In the records, each line holding "quietly" must be reported.

==== SUPPLIED RECORDS ====

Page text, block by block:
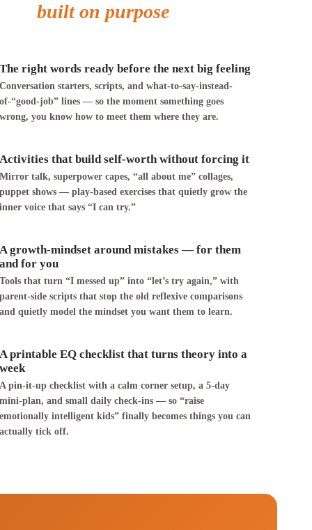
built on purpose
right words ready before the next big feeling
starters, scripts, and what-to-say-instead-
“good-job” lines — so the moment something goes
you know how to meet them where they are.
that build self-worth without forcing it
talk, superpower capes, “all about me” collages,
shows — play-based exercises that quietly grow the
voice that says “I can try.”
growth-mindset around mistakes — for them
for you
that turn “I messed up” into “let’s try again,” with
side scripts that stop the old reflexive comparisons
quietly model the mindset you want them to learn.
printable EQ checklist that turns theory into a
pin-it-up checklist with a calm corner setup, a 5-day
plan, and small daily check-ins — so “raise
intelligent kids” finally becomes things you can
tick off.
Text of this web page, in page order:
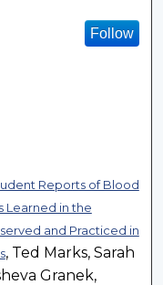
Follow
Reports of Blood
Learned in the
and Practiced in
, Ted Marks, Sarah
Granek,
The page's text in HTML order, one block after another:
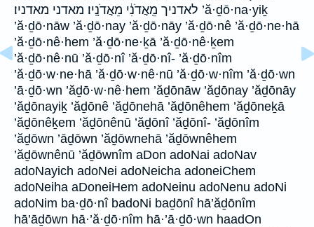
לאדניך מֵֽאֲדֹנִ֔י מֵאֲדֹנָֽיו׃ מאדני מאדניו׃ ’ă·ḏō·na·yiḵ
’ă·ḏō·nāw ’ă·ḏō·nay ’ă·ḏō·nāy ’ă·ḏō·nê ’ă·ḏō·ne·hā
’ă·ḏō·nê·hem ’ă·ḏō·ne·ḵā ’ă·ḏō·nê·ḵem
’ă·ḏō·nê·nū ’ă·ḏō·nî ’ă·ḏō·nî- ’ă·ḏō·nîm
’ă·ḏō·w·ne·hā ’ă·ḏō·w·nê·nū ’ă·ḏō·w·nîm ’ă·ḏō·wn
’ā·ḏō·wn ’ăḏō·w·nê·hem ’ăḏōnāw ’ăḏōnay ’ăḏōnāy
’ăḏōnayiḵ ’ăḏōnê ’ăḏōnehā ’ăḏōnêhem ’ăḏōneḵā
’ăḏōnêḵem ’ăḏōnênū ’ăḏōnî ’ăḏōnî- ’ăḏōnîm
’ăḏōwn ’āḏōwn ’ăḏōwnehā ’ăḏōwnêhem
’ăḏōwnênū ’ăḏōwnîm aDon adoNai adoNav
adoNayich adoNei adoNeicha adoneiChem
adoNeiha aDoneiHem adoNeinu adoNenu adoNi
adoNim ba·ḏō·nî badoNi baḏōnî hā’ăḏōnîm
hā’āḏōwn hā·’ă·ḏō·nîm hā·’ā·ḏō·wn haadOn
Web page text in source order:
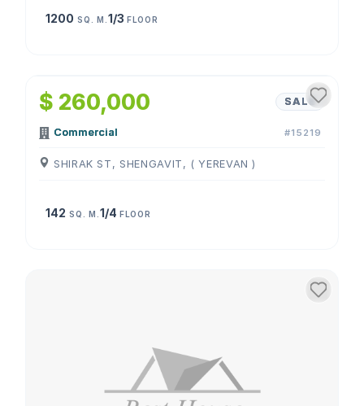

====

__SOLUTION TO THIS EXERCISE__:
shows — play-based exercises that quietly grow the
quietly model the mindset you want them to learn.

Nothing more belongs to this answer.